Dimanche: premier jour de la semaine humide – bien mieux que ce qui était annoncé au départ par la météo, au moins je ne devrai pas arroser le jardin, hésiter à continuer cette blouse qui traîne depuis le début de l’été, prendre mon courage à deux mains et l’achever – presque – il reste les boutons à coudre, tracer un nouveau patron, terminer la préparation de la liqueur de sauge ainsi que celle à l’hibiscus (pour laquelle je me suis trompée – j’y ai mis du sirop d’agave plutôt que du miel – la faute aux emballages trop proches), osso bucco, les deux derniers épisodes de Stranger Things – une série qui ne m’aura pas passionnée

Huit jours aux Indes

Emile Guimet, Huit jours aux Indes: aujourd’hui surtout connu pour le musée qui porte son nom, Emile Guimet était un grand voyageur et a rédigé de nombreuses études sur l’Asie. Dans ce court récit, il raconte les huit jours qu’il a passé en Inde du Sud en 1876, de Colombo à Madras.
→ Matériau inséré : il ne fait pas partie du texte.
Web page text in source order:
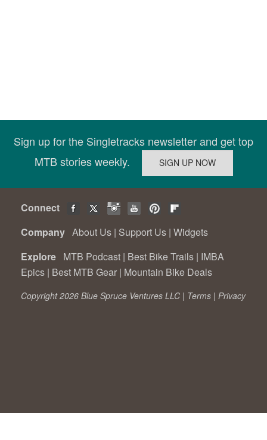
Sign up for the Singletracks newsletter and get top
MTB stories weekly.
Connect
Company About Us | Support Us | Widgets
Explore MTB Podcast | Best Bike Trails | IMBA
Epics | Best MTB Gear | Mountain Bike Deals
Copyright 2026 Blue Spruce Ventures LLC | Terms | Privacy
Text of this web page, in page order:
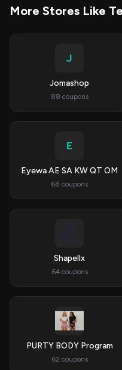
More Stores Like
J
Jomashop
88 coupons
E
Eyewa AE SA KW QT OM
68 coupons
Shapellx
64 coupons
PURTY BODY Program
62 coupons
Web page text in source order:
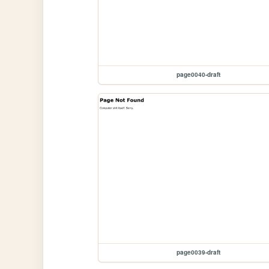
page0040-draft
page0039-draft
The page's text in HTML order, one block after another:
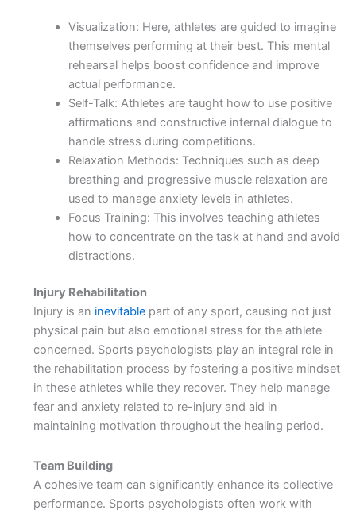
Visualization: Here, athletes are guided to imagine
themselves performing at their best. This mental
rehearsal helps boost confidence and improve
actual performance.
Self-Talk: Athletes are taught how to use positive
affirmations and constructive internal dialogue to
handle stress during competitions.
Relaxation Methods: Techniques such as deep
breathing and progressive muscle relaxation are
used to manage anxiety levels in athletes.
Focus Training: This involves teaching athletes
how to concentrate on the task at hand and avoid
distractions.
Injury Rehabilitation
Injury is an inevitablepart of any sport, causing not just
physical pain but also emotional stress for the athlete
concerned. Sports psychologists play an integral role in
the rehabilitation process by fostering a positive mindset
in these athletes while they recover. They help manage
fear and anxiety related to re-injury and aid in
maintaining motivation throughout the healing period.
Team Building
A cohesive team can significantly enhance its collective
performance. Sports psychologists often work with
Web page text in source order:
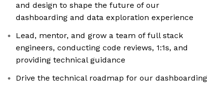
and design to shape the future of our
dashboarding and data exploration experience
Lead, mentor, and grow a team of full stack
engineers, conducting code reviews, 1:1s, and
providing technical guidance
Drive the technical roadmap for our dashboarding
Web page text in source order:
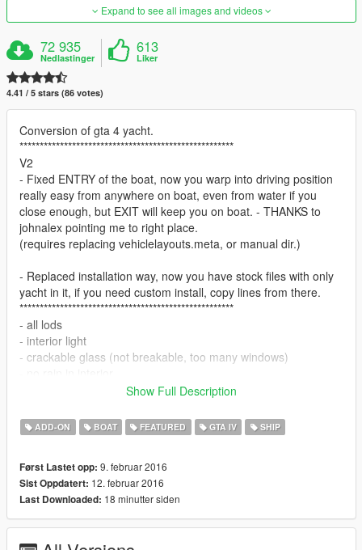
Expand to see all images and videos
72 935
Nedlastinger
613
Liker
4.41 / 5 stars (86 votes)
Conversion of gta 4 yacht.
*****************************************************
V2
- Fixed ENTRY of the boat, now you warp into driving position
really easy from anywhere on boat, even from water if you
close enough, but EXIT will keep you on boat. - THANKS to
johnalex pointing me to right place.
(requires replacing vehiclelayouts.meta, or manual dir.)
- Replaced installation way, now you have stock files with only
yacht in it, if you need custom install, copy lines from there.
*****************************************************
- all lods
- interior light
- crackable glass (not breakable, too many windows)
- couple extras (mini blinds)
- exterior collision compatible with all surfaces.
- paintable PAINT1 top, PAINT2 bottom...3 paints preset.
---Yacht SPEED is only about 35mph and it turns slowly (use
handbrake for sharper turns), thats the way i like it, you can
play with handling to change that - Also spawning in
BOATS_IDLE might gonna be problem if boat will spawn in
Show Full Description
ADD-ON BOAT FEATURED GTA IV SHIP
Først Lastet opp: 9. februar 2016
Sist Oppdatert: 12. februar 2016
Last Downloaded: 18 minutter siden
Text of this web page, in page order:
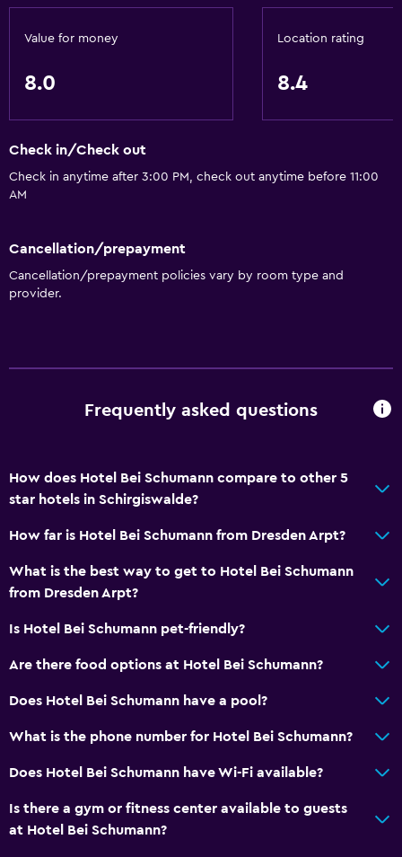
Value for money
8.0
Location rating
8.4
Check in/Check out
Check in anytime after 3:00 PM, check out anytime before 11:00
AM
Cancellation/prepayment
Cancellation/prepayment policies vary by room type and
provider.
Frequently asked questions
How does Hotel Bei Schumann compare to other 5
star hotels in Schirgiswalde?
How far is Hotel Bei Schumann from Dresden Arpt?
What is the best way to get to Hotel Bei Schumann
from Dresden Arpt?
Is Hotel Bei Schumann pet-friendly?
Are there food options at Hotel Bei Schumann?
Does Hotel Bei Schumann have a pool?
What is the phone number for Hotel Bei Schumann?
Does Hotel Bei Schumann have Wi-Fi available?
Is there a gym or fitness center available to guests
at Hotel Bei Schumann?

Il décrit son voyage mais s’attarde surtout sur les monuments qu’il visite, racontant par la même occasion de nombreuses histoires de la mythologie indienne. Il émet des théories archéologiques et tente de tisser des liens avec la culture antique européenne. Il propose un regard sur l’Inde qui est marqué par son époque mais contenant bien moins de remarques que l’on pourrait considérer comme racistes aujourd’hui que dans d’autres récits. Dommage que l’éditeur ait choisi comme couverture une gravure représentant des minarets d’Ahmedabad, à des lieues de l’architecture hindouiste de l’Inde du Sud.

 

The Oh Bambi ! blouse

Après avoir cousu la jupe bleue, j’ai pensé qu’il serait utile de coudre quelques hauts. Ce que je n’ai encore presque jamais fait (à part une Airelle) et je n’ai donc pas plein de patrons présélectionnés. Et comme j’ai acheté le tissu avant de choisir le patron, le choix était encore plus limité par le métrage. J’ai donc fait simple: la Portrait Blouse de Gretchen Hirsch, dans son premier livre. Pour la taille, j’ai tracé le 10 pour le haut et le 12 pour le bas (j’avais d’abord tracé 8 et 10 mais ça me semblait fort juste et je ne voulais pas coudre de toile). Le tissu est Oh deer ! de Soft Cactus que j’ai acheté dans le très joli magasin de l’avenue des Celtes (à Mérode), Chipote et Papote. Rien à dire, ce patron est facile à coudre. Je n’aime pas trop la tirette sur le côté mais je n’avais qu’à choisir un autre patron ! Le dos est un peu trop blousant (trop grand ?) à mon goût mais pour le reste ce haut fait de l’effet.

Et c’est toujours Carol qui a fait les photos. Merci !

 

Let’s cook our books #10: Shrimp salad

Parfois une recette simplissime peut être excellente ! J’ai trouvé cette salade de crevettes dans le livre de Naomi Duguid, Burma, rivers of flavor et elle compte 9 ingrédients (y compris l’huile pour cuire les crevettes et le sel qui est optionnel). Si comme moi, vous êtes vraiment paresseux, vous pouvez acheter des crevettes déjà cuites. Bref, il faut couper ces crevettes à la diagonale en morceaux d’un centimètre environ, les mettre dans un bol, ajouter des oignons de printemps coupés, du concombre en bâtonnets, de la coriandre, du piment frais ou en poudre (le pimiento espagnol était bien piquant et faisait l’affaire), une cuillère à café de sauce de poisson et deux cuillères à soupe de jus de citron vert. Mélanger. Manger.